SPCMSC Research Microbiologist Christina Kellogg and colleague Zoe Pratte publish a new paper, “Comparison of preservation and extraction methods on five taxonomically disparate coral microbiomes” in the journal Frontiers in Marine Science. 

A woman with gloves and safety glasses inserts a tray of tiny samples into a laboratory instrument
SPCMSC Research Microbiologist Christina Kellogg loading coral samples into an automated DNA extraction instrument for processing. (Credit: Chris Kellogg, USGS. Public domain.)

The study finds that it may be possible to compare more broadly across microbiome studies employing different methodologies than previously thought and underscores the importance of internal controls for data quality assurance. 

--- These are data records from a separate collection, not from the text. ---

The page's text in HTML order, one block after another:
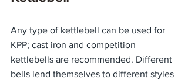
Any type of kettlebell can be used for
KPP; cast iron and competition
kettlebells are recommended. Different
bells lend themselves to different styles
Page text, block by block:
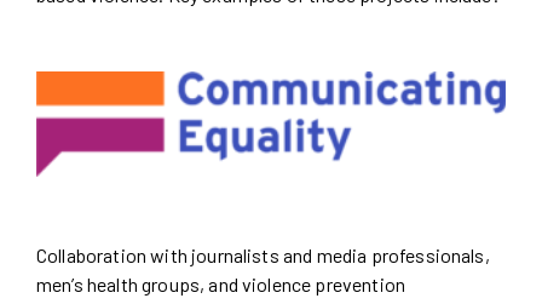
Collaboration with journalists and media professionals,
men’s health groups, and violence prevention
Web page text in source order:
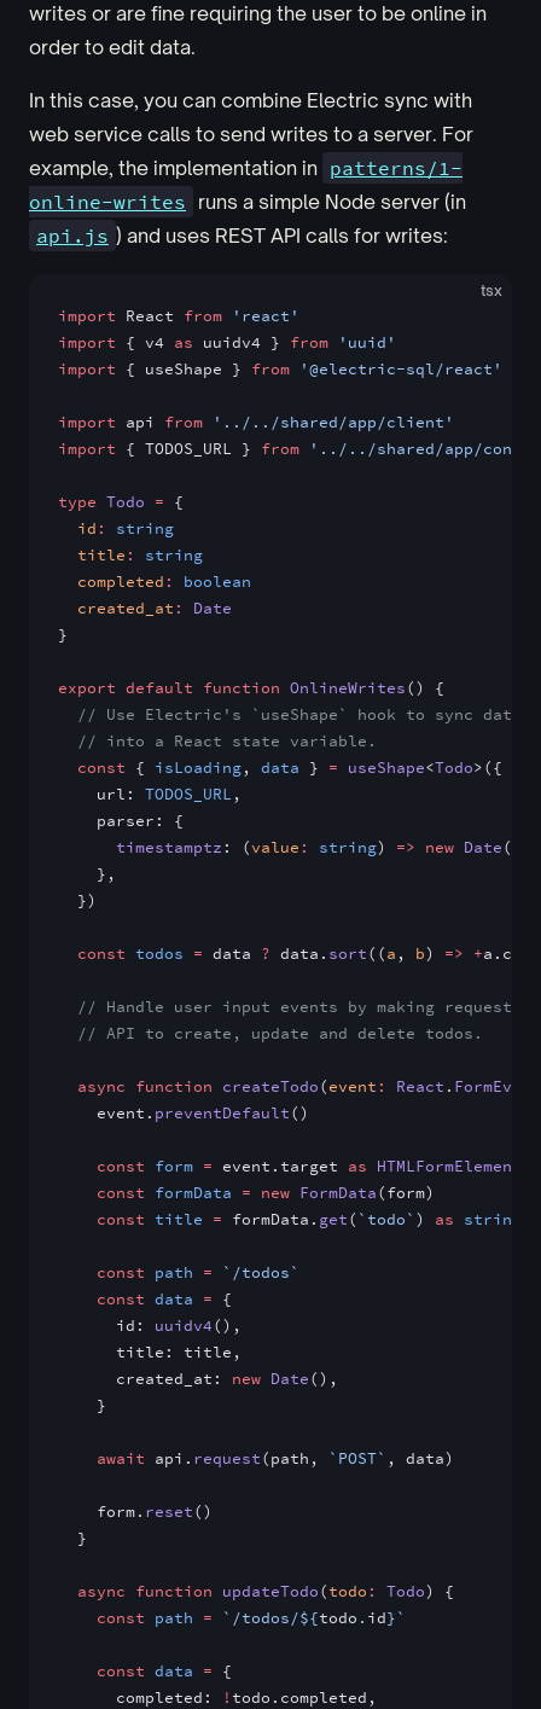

There is little agreement as to the best methodologies for preserving and extracting DNA from host-associated microbiomes that are vastly different from humans. This study examines methodology practices when working with challenging host-associated microbiomes, such as those associated with various coral species. In a field with very little consensus, Kellogg and Pratte discuss the feasibility and pitfalls of comparing samples across different methodologies. They suggest that samples that have been preserved with RNAlater, DNA/RNA Shield, or liquid nitrogen are similar enough to be compared across studies. Although small significant differences exist between extraction methods, those containing a bead-beating step are also similar enough to compare across studies, as long as researchers understand the caveat that small, subtle differences are likely to occur between methodologies. This finding is critical, as it will expand capacity for cross comparison of microbiomes preserved and extracted in different manners.